Jacob Bigelow contributed greatly to the development of medical institutions in America by advocating rigorous scientific education as well as practical training. In his 1835 lecture titled “Self- limited Diseases” and in later influential addresses, he advocated expectant treatment for several diseases in preference to aggressive treatments such as bleeding, purging, and other heroic measures popular at the time.1,2

He served as a founding member of several scientific and educational institutions, of the Massachusetts General Hospital and of the Boston Society of Natural History. As a prominent botanist and horticulturist, he published Florula Bostoniensis in 1814 and American Medical Botany in 1817–1820, cataloguing the flora of North America and providing valuable insights into the medicinal uses of plants. At age thirty-eight, he founded the Mount Auburn Cemetery in Cambridge, Massachusetts, which served as a botanical garden and arboretum, a model for future cemetery designs.

At the age of eighty-three Jacob Bigelow was well enough to go with his wife and some friends on a pleasure trip to California. He subsequently continued to amuse himself by writing poetry and translating some into Greek and Latin, and his mind remained undimmed until the very end.1

Henry Bigelow (1818–1890)

Jacob’s fifth son, Henry Jacob Bigelow, was born in Boston in 1818 and educated there.
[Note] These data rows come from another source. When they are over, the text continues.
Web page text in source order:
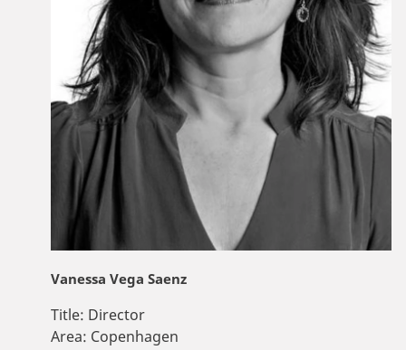
Vanessa Vega Saenz
Title: Director
Area: Copenhagen
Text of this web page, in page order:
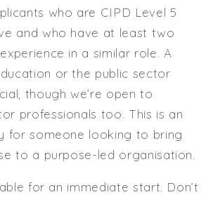
who are CIPD Level 5
and who have at least two
in a similar role. A
or the public sector
though we’re open to
professionals too. This is an
for someone looking to bring
to a purpose-led organisation.
for an immediate start. Don’t

Following in the footsteps of his father, he entered Harvard College in 1833 and graduated in 1837. Handsome, thin, athletically gifted, and charismatic, he studied in Paris and London, then received a medical degree from Harvard in 1841. He began practicing in Boston in 1844, and in 1846 was appointed visiting surgeon at the Massachusetts General Hospital. It was there that at the age of twenty-eight, on the historic “Ether Day” of October 16, 1846, he witnessed the dentist William Morton perform the famous first public demonstration of ether anesthesia that led the surgeon, John Warren, to famously declare “This is no humbug.”

On November 9, Henry Bigelow reported the event at a meeting of the Boston Society of Medical Improvement, and on November 18 he published it the Boston Medical and Surgical Journal which later became the New England Journal of Medicine.3

Early on in the history of anesthesia, Humphry Davy had declared that nitrous oxide inhalation might be useful to dull the pain in some surgical operations. In the early 1840s Dr. Crawford Long in Georgia used ether but did not publicize his work until later. The dentist William Clarke in New York also used ether in 1842. Another dentist, Horace Wells, used nitrous oxide in his practice in 1844, but an attempted demonstration in January 1845 was a failure.
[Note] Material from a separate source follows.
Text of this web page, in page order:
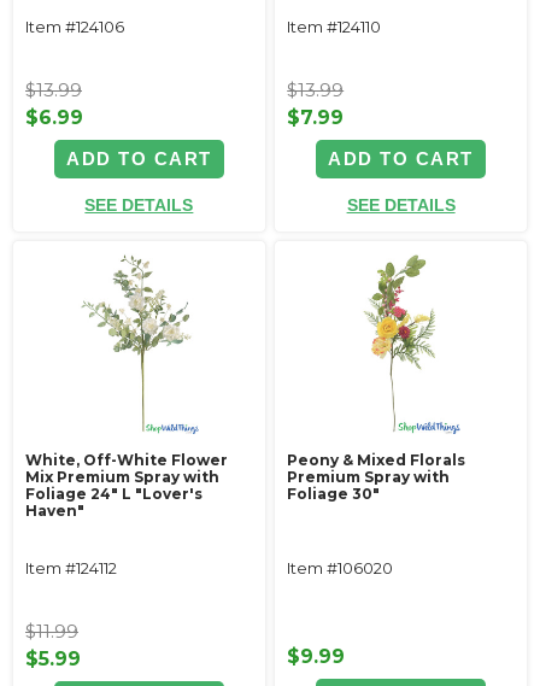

Henry Bigelow’s article announcing the success of “ether day” remains one of the most influential articles ever published in medicine. He recognized the importance of anesthesia as the greatest discovery of his time, promoted its use, was always in a state of great excitement when he spoke about it, and said that within a fortnight of his publication the news of this wonderful discovery will be all over the world. By November 21,1846, in a letter to Morton, Dr. Oliver Wendell Holmes, Sr., suggested the word “anesthesia” to describe the mental state produced by the inhalation of the ether vapor.3

Bigelow remained Professor of Surgery at the Harvard Medical School for more than thirty years, from 1849 to 1882. He wrote some forty articles, lectures, or manuals on anesthesia, orthopedics, fractures, hernias, clinical cases, medical education, and ethics. He described in detail the anatomy of the hip joint, and in his many papers such as the 1878 “Lithotripsy by a Single Operation” he advocated for “the crushing and removal of a stone from the bladder at one sitting,” rather than crushing the stone first and then remove the remaining fragments later at the cost of much discomfort and complications. In a remarkable article with neurological implications, he wrote in 1850 about the famous case of Phineas Gage, the man who had a crowbar driven through the side of his face and come out at the top of his skull, destroying much of his frontal lobe and leaving him with a changed personality.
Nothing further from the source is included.